There were even tunnels to go through.

Laws began training for Kanab in January and February 2019, with two hot yoga workouts a day and cycling workout he offers at Zenergy Health Club & Spa. It was a period of rebuilding after having run a marathon in Las Vegas and an Iron Man in California in December 2017.

He also eliminated bread and cheese from his diet since, he finds, it bulks him up.

“Taking part in races drives habits, and I’m all about that,” he said.

In March 2019 Laws ran the 13-mile Race to Robie Creek, which climbs up and down Aldape Summit in the Boise foothills. He followed that with a Half-Ironman in Hawaii and a 150-mile run in Zion National Park.

A slot canyon sports a tiny flag which, Laws said, organizer pick up after the race is over.

He trained for those by running on a treadmill before his cycle class since it was too snowy in Sun Valley in March to do some serious running.

In April he began doing some core work, using resistance bands.

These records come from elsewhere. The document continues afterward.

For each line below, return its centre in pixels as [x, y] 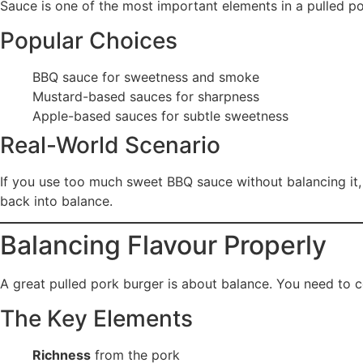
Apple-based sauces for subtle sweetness [160, 115]
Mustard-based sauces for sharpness [146, 96]
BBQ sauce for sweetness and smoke [146, 77]
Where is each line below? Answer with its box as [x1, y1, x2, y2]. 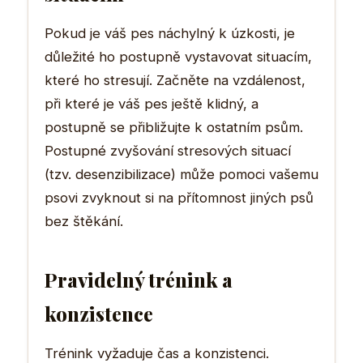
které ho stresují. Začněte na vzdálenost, [45, 71, 305, 88]
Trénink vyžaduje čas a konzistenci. [45, 344, 269, 361]
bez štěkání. [45, 212, 123, 229]
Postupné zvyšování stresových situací [45, 142, 291, 159]
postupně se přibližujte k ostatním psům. [45, 118, 303, 135]
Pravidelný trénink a [45, 266, 233, 293]
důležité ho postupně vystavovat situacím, [45, 48, 312, 65]
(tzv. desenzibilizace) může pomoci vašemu [45, 165, 318, 182]

“It’s your core that keeps your body upright,” he said. “When I see a runner get depleted, it’s because they’re leaning forwards, which collapses their lungs. Good alignment keeps your body going and your spirit up.”

From May through August Laws did long runs of 24 miles on Saturdays followed by 14- to 15-mile runs on Sundays in areas like Fox Creek. Forty days out he began running with a pack.

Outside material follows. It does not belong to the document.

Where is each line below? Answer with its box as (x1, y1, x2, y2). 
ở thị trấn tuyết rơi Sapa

“it has to feel like a coat, an old friend by the time you hit that race,” said Laws, who carried water bottles up front where they were easily accessible and filled the bag with sandbags.

Laws wore a 30-liter backpack during the Grand2Grand, which allowed him to carry 23 pounds of food and gear and three pounds of water.

He carried Hammer Nutrition gels, electrolyte and salt-balancing tablets and high-calorie dehydrated chicken, rice and vegetable dinners which offered a thousand calories each.

“Food is a big factor—those who don’t make it can usually trace it to not having balanced their food properly,” said Laws, who downed more than 3,000 calories on a 54-mile day. “You have to force yourself to eat and take water even when you don’t want to. The biggest thing I missed was fruits and vegetables—I love salads.”

In addition to food, Laws carried a light sleeping bag and pad, two shirts he alternated between, a pair of shorts to race in and a pair of shorts for camp and three pairs of socks.

“The last two days I wore double socks for padding,” added Laws.

The first day he and his fellow runners ran away from Grand Canyon, covering 33 miles in one day.

“Sometimes we might be running through the middle of a horse pasture and we’d have to look for small clothespins clipped to trees or small flags stuck in the ground to make sure you were headed the right way.”

Laws ran through two miles of fine, powdery sand, wearing sand gaiters to keep from having to empty his shoes every few steps.

“I found it helped if you ran with your feet in a v- shape and got into a rhythm with your arms. And you had to step lightly,” he said. “It was really a whole different running style.”

Laws also ran up sand dunes as high as a 10-story building.

“They were unreal, constantly changing. Getting up and over was tough but it was a highlight,” he said. “Some of the climbing came towards the end of the day after you’d already run 20 miles so it was tough. One day we had to run five miles uphill.”

One night Laws ran all night, having started at 8 a.m. and finishing at 5 a.m. the next day.

At night, exhausted, he and his tent mates, who included a Dallas CEO, minister and Australian woman with an embroidery business, stared at the constellations.

“I’ve never seen so many stars in my life,” he said. “It’s those moments where you say, ‘I’m so glad to be alive.’ And one day we saw a triple rainbow.”

Laws finished in the top third of the field. He and other finishers were given belt buckles congratulating them for finishing “the toughest race in the world.”

“It was such an emotional feeling. I don’t know anyone who didn’t break down in tears. And not a day has gone by that I haven’t talked with someone who took part in that with me—we became so connected.”

Laws said he is considering another Grand2Grand in 2020. He calls each race he does an audit.

“It keeps me in tune with how I’m doing, and that’s a good thing.”